Senate debate focuses on trust, energy policy
By The Associated Press
Published: July 28, 2008
HOT SPRINGS (AP) Democrat Mark Warner and Republican Jim Gilmore feuded July 19 over energy policy and trustworthiness in a debut debate in their race for the U.S. Senate, but neither former governor scored a breakthrough.
Gilmore, trailing significantly in polls and fundraising and badly needing a break, attacked Warner’s veracity pointedly and often, mostly on the issue of energy and the damage high fuel prices have inflicted on the economy.
Advocating aggressive oil production on the nation’s coasts and Alaska’s virgin wilderness, Gilmore labeled Warner’s murky positions as deceptive.
“Clarity is what’s necessary,” Gilmore said. “Without that clarity, you can’t trust what Mark Warner will do in the United States Senate.”
Warner said his rival’s mantra of “drill here, drill now” off the nation’s outer continental shelf and in the Arctic National Wildlife Refuge for oil and natural gas is more of Gilmore’s trademark bumper-sticker sloganeering and governance by gimmick.
Just as Gilmore’s “No Car Tax” pledge won him the 1997 governor’s election but wreaked havoc on the state budget after it was enacted, Warner claimed, Gilmore’s energy plan is simplistic, unworkable and sure to further U.S. dependency on foreign oil.
Warner last month offered measured support for lifting a federal moratorium on offshore oil exploration with states having the final say. He has stood steadfast against drilling in Alaska, a position he shares with Republican presidential candidate John McCain. His positions on producing oil offshore, however, have been more elastic.
“I favor the exploration piece but not the development piece because you’ve still got to go through the environmental hurdles,” Warner in mid-June.
A campaign ad Warner began televising last week, however, featured footage of a deep-sea oil platform as an announcer said Warner would “expand oil and gas production at home.”
So, before a crowd of several hundred lawyers attending the Virginia Bar Association debate at The Homestead, Gilmore asked Warner whether he would vote to lift the federal offshore drilling ban if elected.
“My position is that Congress should lift the moratorium on offshore oil and natural gas drilling (and) leave that decision to the states,” Warner countered. “It’s the same position I believe Senator McCain has. I don’t believe we should be drilling in ANWR because Congress has set it aside as a pristine area.”
Warner’s energy plan, however, is much broader and more detailed than Gilmore’s. He advocates cracking down on commodities speculators, expanded fuel mileage standards and greater use of telecommuting. His alternative energy ideas include solar and wind power, but also ideas that put him at odds with many other Democrats: expanded use of coal with technology to remove greenhouse gases and greater use of nuclear power.
Warner also highlighted a conspicuous difference between the two candidates’ offshore drilling proposals: states would have no say on whether oil derricks would spring up off their coastlines, or how many.

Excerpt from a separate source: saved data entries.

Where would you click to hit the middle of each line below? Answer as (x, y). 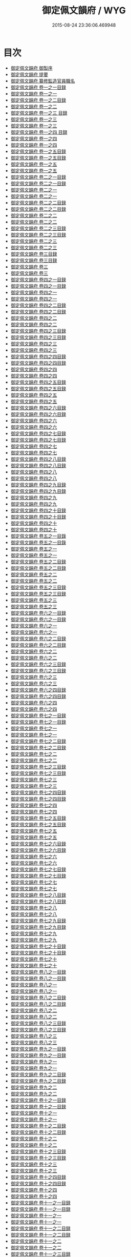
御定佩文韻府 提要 (29, 74)
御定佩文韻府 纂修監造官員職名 (43, 81)
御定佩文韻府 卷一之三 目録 (39, 113)
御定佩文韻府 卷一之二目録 (38, 100)
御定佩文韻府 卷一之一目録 (38, 87)
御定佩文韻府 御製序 (31, 68)
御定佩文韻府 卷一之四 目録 (39, 132)
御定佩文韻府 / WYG (84, 11)
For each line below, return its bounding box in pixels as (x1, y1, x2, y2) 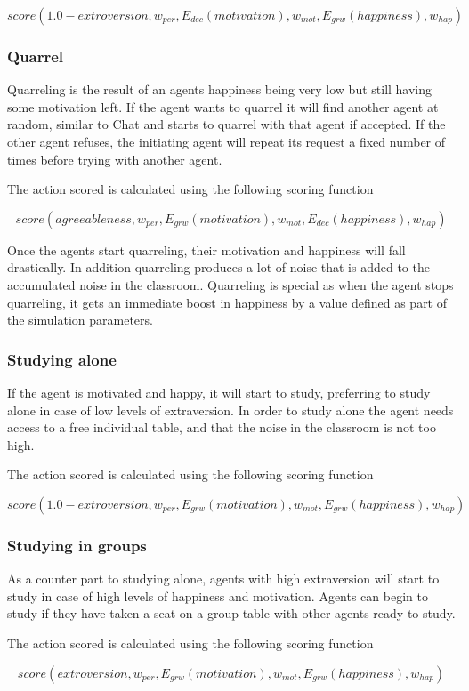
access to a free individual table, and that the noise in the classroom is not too (7, 418, 436, 437)
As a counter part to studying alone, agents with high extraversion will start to (7, 569, 440, 588)
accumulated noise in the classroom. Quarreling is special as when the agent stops (7, 275, 454, 293)
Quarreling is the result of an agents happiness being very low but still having (7, 80, 433, 99)
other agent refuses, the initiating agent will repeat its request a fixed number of (7, 133, 446, 150)
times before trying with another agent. (7, 149, 222, 168)
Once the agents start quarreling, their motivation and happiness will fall (7, 240, 406, 259)
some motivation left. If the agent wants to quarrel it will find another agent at (7, 97, 439, 116)
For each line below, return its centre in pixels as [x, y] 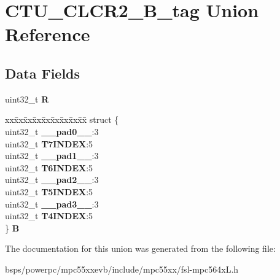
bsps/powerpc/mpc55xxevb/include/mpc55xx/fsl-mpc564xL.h [122, 269]
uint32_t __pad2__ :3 [52, 180]
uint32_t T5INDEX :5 [49, 191]
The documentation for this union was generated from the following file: [140, 248]
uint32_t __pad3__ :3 [52, 204]
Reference [48, 34]
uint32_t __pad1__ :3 [52, 156]
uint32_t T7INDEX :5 [49, 143]
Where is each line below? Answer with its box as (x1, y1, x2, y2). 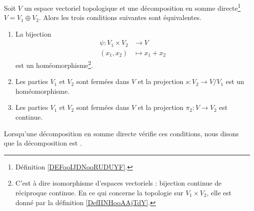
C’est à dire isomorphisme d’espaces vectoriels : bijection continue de (15, 178, 222, 188)
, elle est (207, 187, 232, 197)
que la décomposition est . (4, 138, 82, 148)
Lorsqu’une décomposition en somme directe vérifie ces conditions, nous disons (4, 128, 239, 138)
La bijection (15, 28, 51, 39)
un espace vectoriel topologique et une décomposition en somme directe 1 (24, 1, 241, 13)
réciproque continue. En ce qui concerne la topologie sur (15, 187, 184, 197)
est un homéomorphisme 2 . (15, 58, 93, 70)
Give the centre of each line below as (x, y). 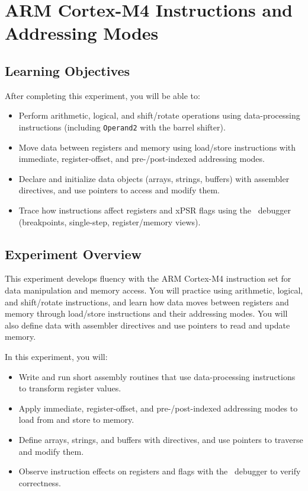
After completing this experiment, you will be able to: (102, 95)
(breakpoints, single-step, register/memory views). (110, 221)
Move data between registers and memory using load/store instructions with (157, 147)
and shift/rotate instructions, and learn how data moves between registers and (147, 302)
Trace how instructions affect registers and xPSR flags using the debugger (155, 210)
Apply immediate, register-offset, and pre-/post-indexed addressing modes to (158, 408)
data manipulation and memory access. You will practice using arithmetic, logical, (154, 290)
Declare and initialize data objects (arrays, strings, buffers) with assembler (154, 178)
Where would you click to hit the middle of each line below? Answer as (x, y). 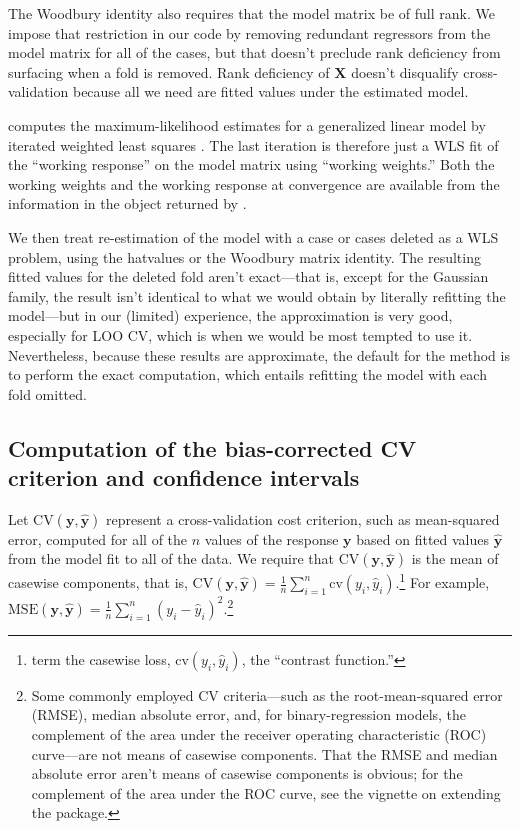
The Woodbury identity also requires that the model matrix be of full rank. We (251, 13)
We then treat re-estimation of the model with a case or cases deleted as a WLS (253, 236)
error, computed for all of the (98, 538)
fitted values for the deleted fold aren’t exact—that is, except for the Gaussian (248, 276)
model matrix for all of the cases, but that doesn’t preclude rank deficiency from (254, 52)
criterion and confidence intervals (184, 477)
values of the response (271, 538)
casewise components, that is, (98, 582)
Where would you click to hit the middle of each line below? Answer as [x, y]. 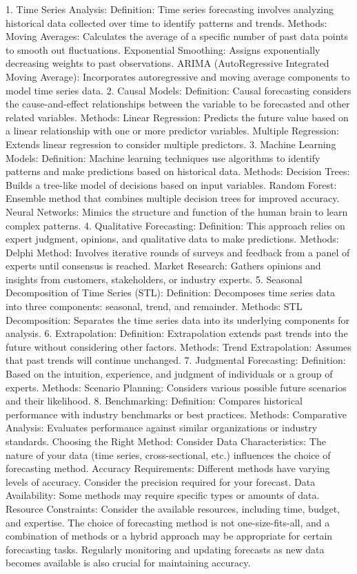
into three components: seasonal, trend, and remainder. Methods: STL [154, 306]
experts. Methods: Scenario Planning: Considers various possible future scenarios [176, 387]
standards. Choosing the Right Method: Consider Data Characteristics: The [166, 441]
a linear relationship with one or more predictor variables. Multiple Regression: [172, 131]
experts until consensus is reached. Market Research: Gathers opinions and [163, 266]
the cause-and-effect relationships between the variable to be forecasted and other [178, 104]
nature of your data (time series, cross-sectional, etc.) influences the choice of [168, 454]
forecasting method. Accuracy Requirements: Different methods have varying [168, 468]
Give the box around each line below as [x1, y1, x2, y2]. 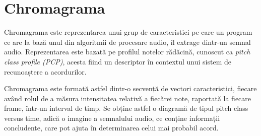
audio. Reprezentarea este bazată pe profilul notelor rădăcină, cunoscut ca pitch [4, 46, 250, 57]
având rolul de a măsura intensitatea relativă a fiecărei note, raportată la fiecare [4, 93, 251, 103]
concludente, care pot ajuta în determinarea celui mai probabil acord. [4, 122, 219, 133]
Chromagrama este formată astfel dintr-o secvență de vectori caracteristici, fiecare [4, 83, 257, 94]
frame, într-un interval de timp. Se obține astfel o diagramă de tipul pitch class [4, 103, 248, 113]
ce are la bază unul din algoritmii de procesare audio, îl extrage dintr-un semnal [4, 36, 251, 47]
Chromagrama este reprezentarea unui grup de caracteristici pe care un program [4, 27, 252, 37]
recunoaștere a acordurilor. [4, 66, 87, 77]
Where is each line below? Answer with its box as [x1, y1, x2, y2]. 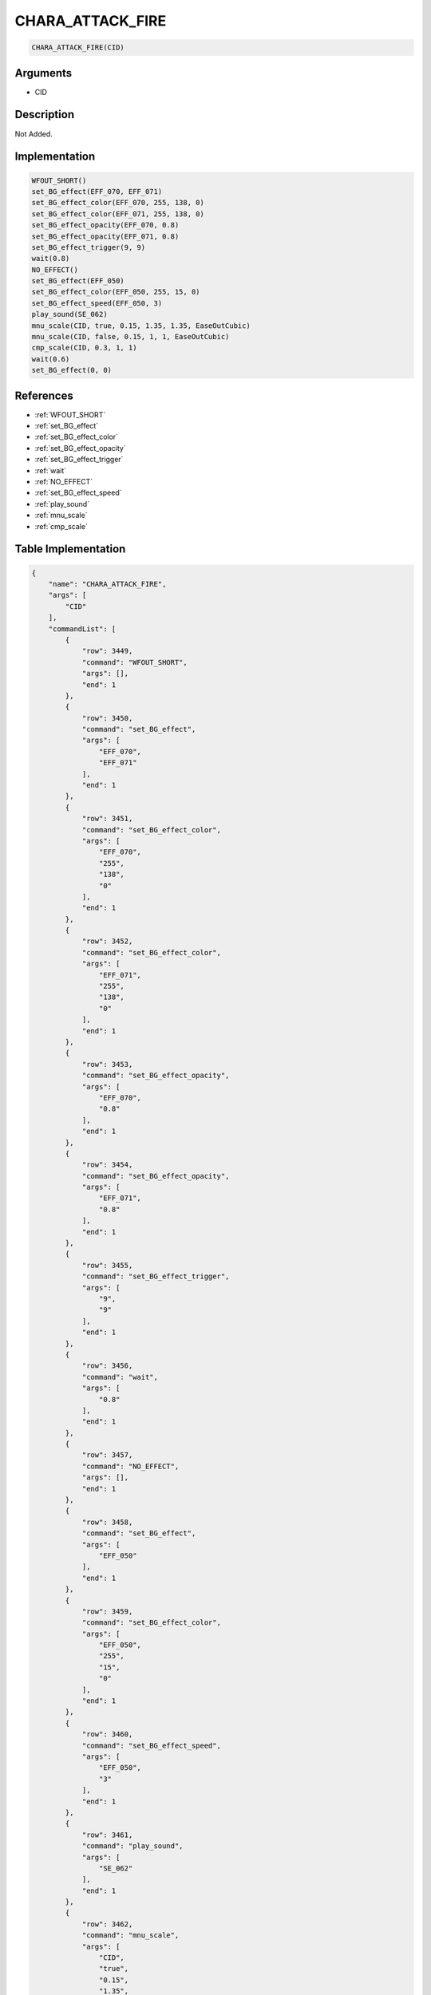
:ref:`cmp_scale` [34, 521, 88, 531]
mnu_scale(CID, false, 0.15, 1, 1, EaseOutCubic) [31, 332, 230, 342]
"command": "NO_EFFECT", [81, 1461, 180, 1471]
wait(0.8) [31, 254, 70, 263]
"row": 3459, [81, 1606, 133, 1616]
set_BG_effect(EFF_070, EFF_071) [31, 187, 163, 196]
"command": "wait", [81, 1373, 159, 1381]
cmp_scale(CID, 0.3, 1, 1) [31, 343, 137, 353]
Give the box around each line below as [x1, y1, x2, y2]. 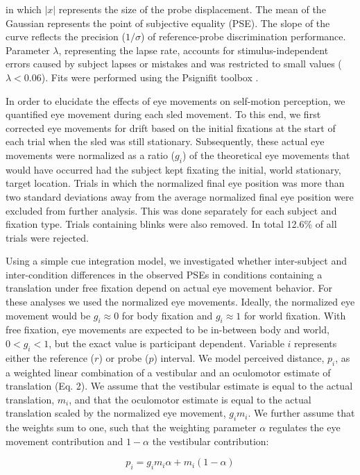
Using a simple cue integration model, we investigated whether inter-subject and [6, 253, 347, 268]
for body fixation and [121, 308, 213, 322]
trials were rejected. [6, 230, 89, 244]
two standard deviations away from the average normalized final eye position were [6, 189, 354, 203]
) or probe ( [98, 350, 149, 365]
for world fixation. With [244, 308, 346, 322]
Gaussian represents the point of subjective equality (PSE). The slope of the [6, 15, 330, 30]
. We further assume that [248, 406, 355, 420]
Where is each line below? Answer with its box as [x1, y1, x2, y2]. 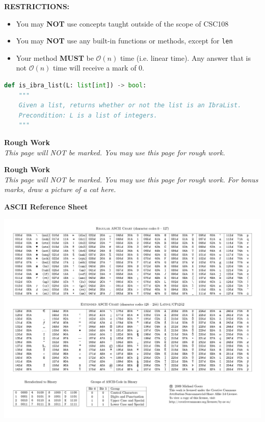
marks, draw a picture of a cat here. [4, 184, 116, 195]
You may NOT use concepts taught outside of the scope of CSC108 [16, 18, 229, 29]
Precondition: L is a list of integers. [18, 111, 157, 119]
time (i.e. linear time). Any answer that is [120, 52, 251, 63]
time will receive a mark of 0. [53, 62, 144, 73]
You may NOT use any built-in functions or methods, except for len [16, 35, 233, 46]
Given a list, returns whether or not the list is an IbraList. [18, 102, 242, 109]
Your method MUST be [16, 52, 94, 63]
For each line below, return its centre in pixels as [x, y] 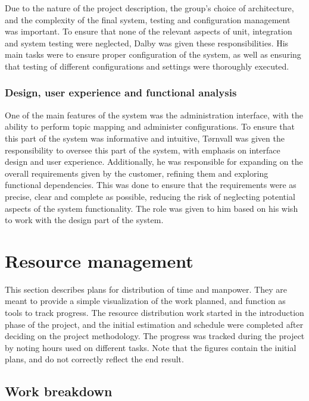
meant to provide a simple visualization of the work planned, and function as [145, 301]
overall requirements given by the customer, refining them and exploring [137, 173]
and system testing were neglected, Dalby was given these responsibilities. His [147, 43]
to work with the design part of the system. [84, 220]
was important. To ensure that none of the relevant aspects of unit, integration [149, 31]
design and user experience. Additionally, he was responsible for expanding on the [154, 162]
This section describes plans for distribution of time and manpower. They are [146, 289]
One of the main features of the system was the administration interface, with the [154, 115]
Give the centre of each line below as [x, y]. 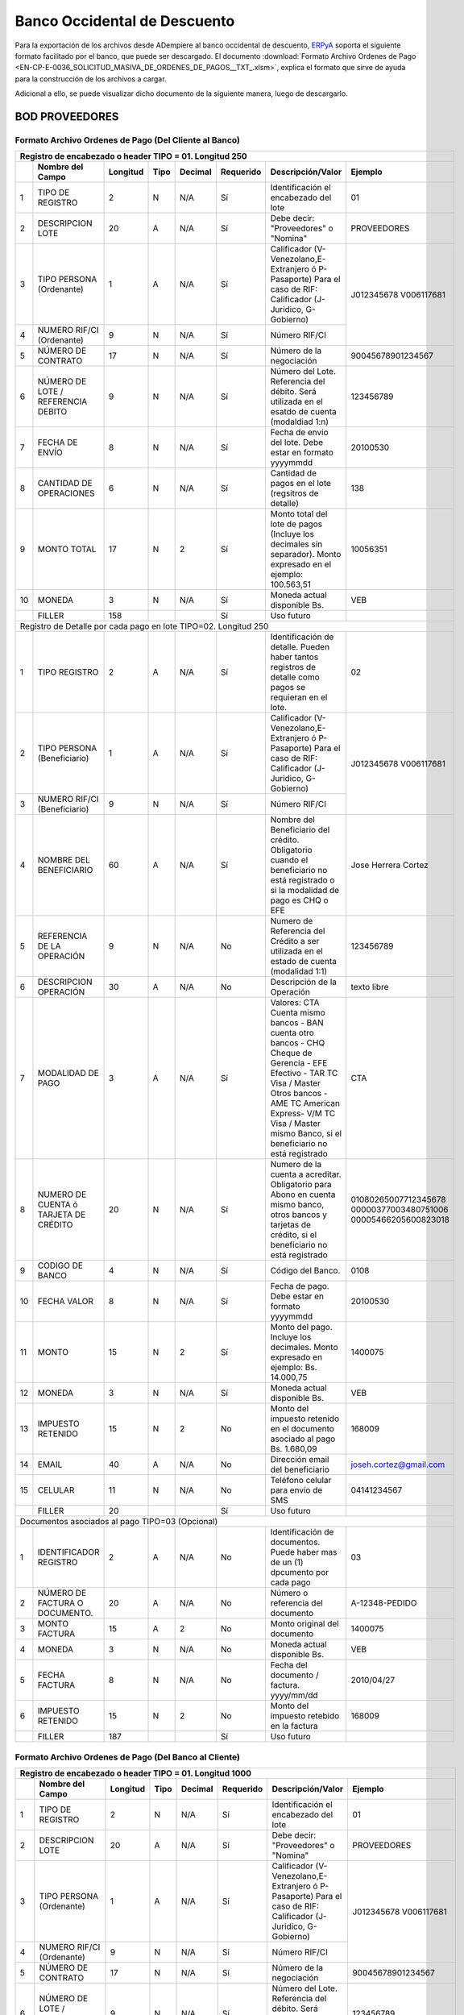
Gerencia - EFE [299, 1063]
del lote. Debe [297, 442]
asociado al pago [303, 1439]
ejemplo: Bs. [294, 1368]
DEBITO [52, 412]
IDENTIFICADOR [68, 1552]
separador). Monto [306, 555]
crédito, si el [294, 1235]
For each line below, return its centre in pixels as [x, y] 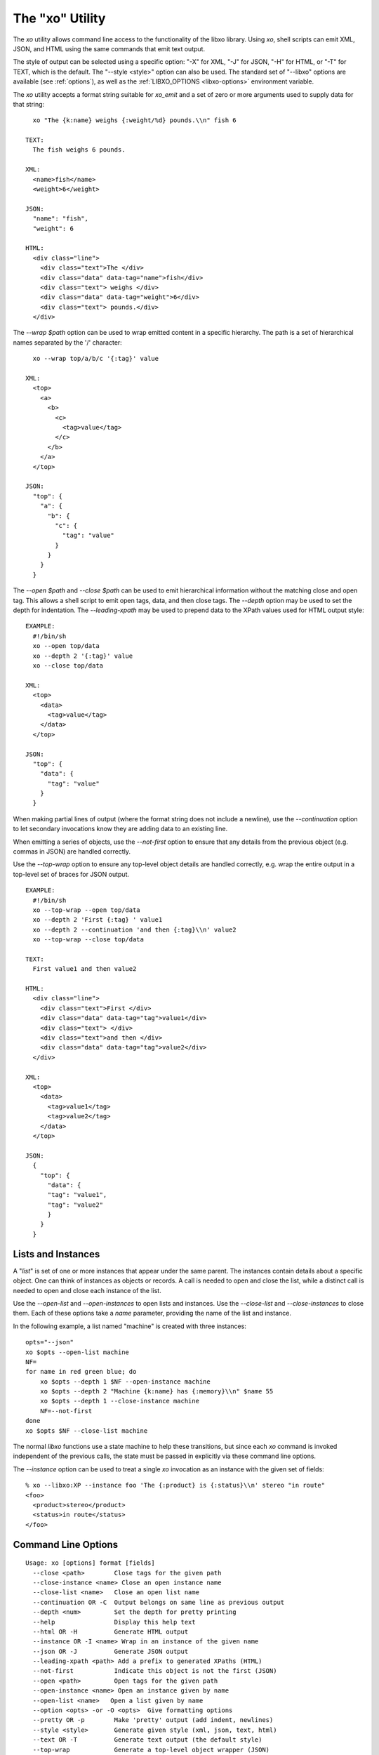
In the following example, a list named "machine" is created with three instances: [130, 1326]
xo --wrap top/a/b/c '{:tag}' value [96, 359]
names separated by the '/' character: [67, 342]
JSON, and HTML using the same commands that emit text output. [109, 48]
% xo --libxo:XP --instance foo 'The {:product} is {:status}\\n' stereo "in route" [175, 1485]
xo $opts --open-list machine [78, 1352]
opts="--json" [49, 1342]
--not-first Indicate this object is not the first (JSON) [155, 1671]
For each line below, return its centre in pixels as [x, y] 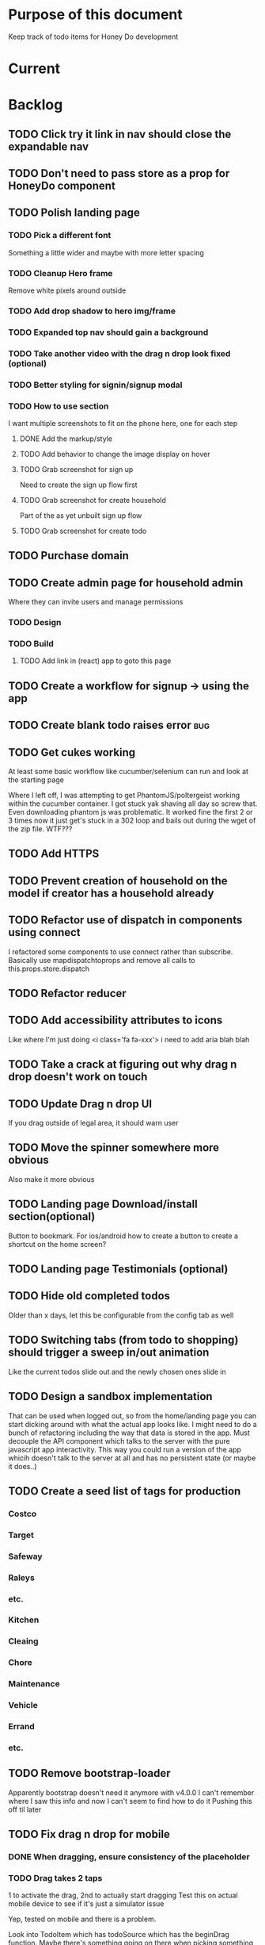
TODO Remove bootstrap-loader [90, 1773]
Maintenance [34, 1684]
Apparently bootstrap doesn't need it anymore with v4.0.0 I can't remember [131, 1792]
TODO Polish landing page [74, 213]
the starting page [36, 780]
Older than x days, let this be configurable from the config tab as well [121, 1315]
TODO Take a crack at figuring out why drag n [123, 1065]
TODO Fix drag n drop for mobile [89, 1834]
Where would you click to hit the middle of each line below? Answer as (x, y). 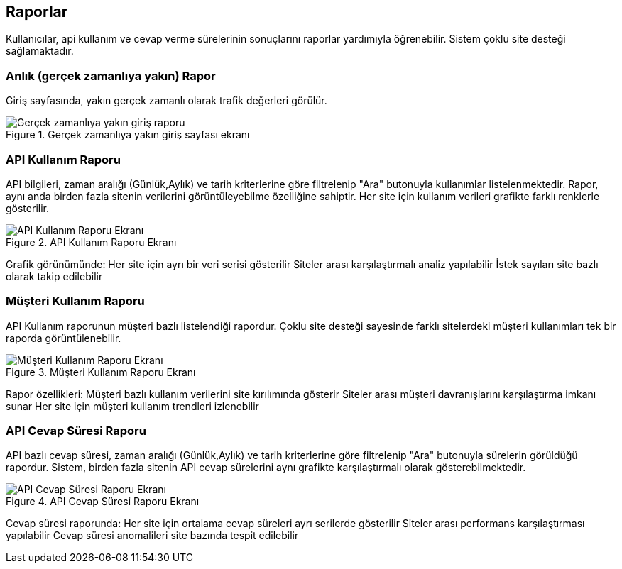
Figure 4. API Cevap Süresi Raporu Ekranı (103, 502)
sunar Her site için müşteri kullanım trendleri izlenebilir (132, 406)
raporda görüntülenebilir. (64, 338)
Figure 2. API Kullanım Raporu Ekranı (91, 242)
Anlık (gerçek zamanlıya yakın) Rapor (111, 76)
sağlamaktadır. (40, 51)
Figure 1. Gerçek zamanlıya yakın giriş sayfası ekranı (128, 135)
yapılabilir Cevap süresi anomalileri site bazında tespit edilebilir (152, 536)

Gilmore’s advisers note the tracts off the outer continental shelf are federal land outside the jurisdictions of states. Giving states power to veto offshore production, Gilmore said, would allow them to “hold federal energy policy hostage.” But the prospect of oil rigs offshore is unsettling to Florida and other states heavily dependent on tourism.
Both men disputed each other’s gubernatorial records, President Bush’s record and their criteria for confirming U.S. Supreme Court nominees.
Warner noted that under Gilmore’s watch, the state returned more than $50 million in federal money to provide health insurance for children of poor families. He also blamed Gilmore’s zeal in advancing the car tax rollback in 2001 for exacerbating a fiscal crisis that eventually blossomed into a cumulative revenue shortfall of $6 billion over three years.
Gilmore defended his resolve to continue the car tax phase-out and accused Warner of pursuing a $1.4 billion tax hike in 2004 while hiding news from his finance secretary that the state was expecting budget surpluses from a resurgent economy.
Gilmore, whom Bush appointed in 2000 to head the Republican National Committee, defended the unpopular president, including his handling of the worsening economy.
“I believe the president has worked very hard to make sure the economy is running well with the tax cuts he put into place,” Gilmore said.
“I take that, then, as an endorsement of the last years of the Bush economic policies. I take that, then, as an endorsement of … America’s decline in standing in the world. I take that, then, as an endorsement of the fact that in the last years under the Bush administration, we have had no comprehensive energy policy,” Warner replied.
With several aging justices likely to leave the high court soon and possibly altering its ideological balance for a generation, each candidate was asked his criteria for confirming federal court nominees.
Warner said he opposed litmus tests on the most contentious issues of the time such as abortion. He also said the criteria for confirming Supreme Court candidates should focus on nominees’ records and judicial temperament.
Gilmore, however, named the court’s most conservative justices as the nominees he would support.
“Who are the judges I would try to appoint? People like (Antonin) Scalia, (Samuel) Alito, (Chief Justice John) Roberts and (Clarence) Thomas,” he said.